**Directions for this task**: Word for word, repeat all the entries below, but without the pictures.

**Given data**:

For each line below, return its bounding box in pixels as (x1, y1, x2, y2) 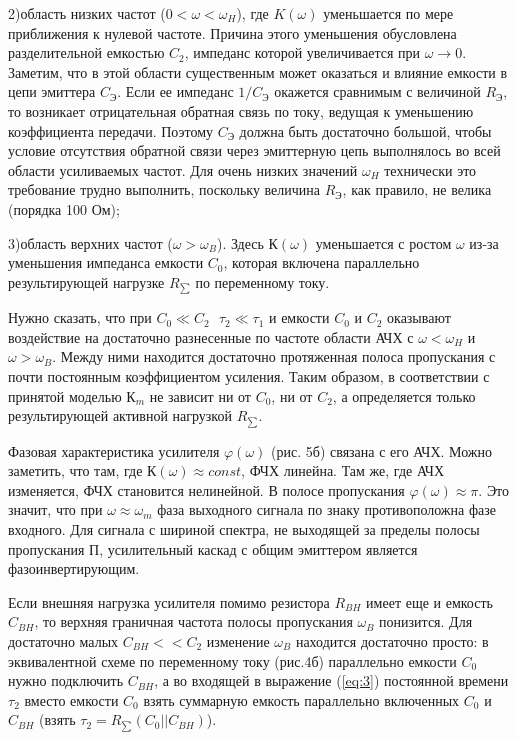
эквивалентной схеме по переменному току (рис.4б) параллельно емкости (8, 650, 457, 671)
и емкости (268, 307, 330, 328)
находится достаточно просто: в (295, 630, 489, 651)
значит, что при (8, 499, 103, 520)
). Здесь (216, 232, 264, 253)
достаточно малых (8, 630, 119, 651)
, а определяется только (332, 385, 476, 406)
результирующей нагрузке (8, 271, 165, 292)
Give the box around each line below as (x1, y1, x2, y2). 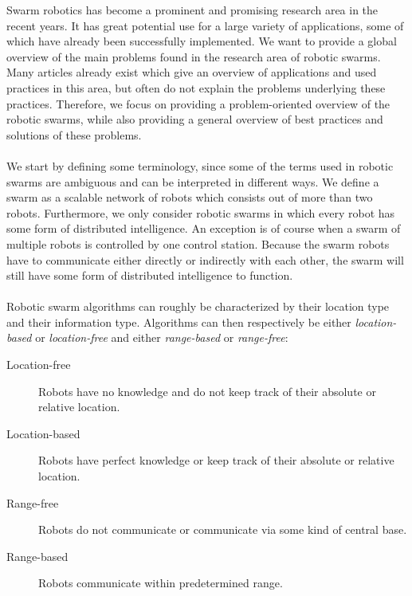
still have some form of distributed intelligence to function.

**Solution**:
For each line below, return its bounding box in pixels as (x1, y1, x2, y2) 
эквивалентной схеме по переменному току (рис.4б) параллельно емкости (8, 650, 457, 671)
и емкости (268, 307, 330, 328)
находится достаточно просто: в (295, 630, 489, 651)
значит, что при (8, 499, 103, 520)
). Здесь (216, 232, 264, 253)
достаточно малых (8, 630, 119, 651)
, а определяется только (332, 385, 476, 406)
результирующей нагрузке (8, 271, 165, 292)
Give the box around each line below as (x1, y1, x2, y2). 
still have some form of distributed intelligence to function.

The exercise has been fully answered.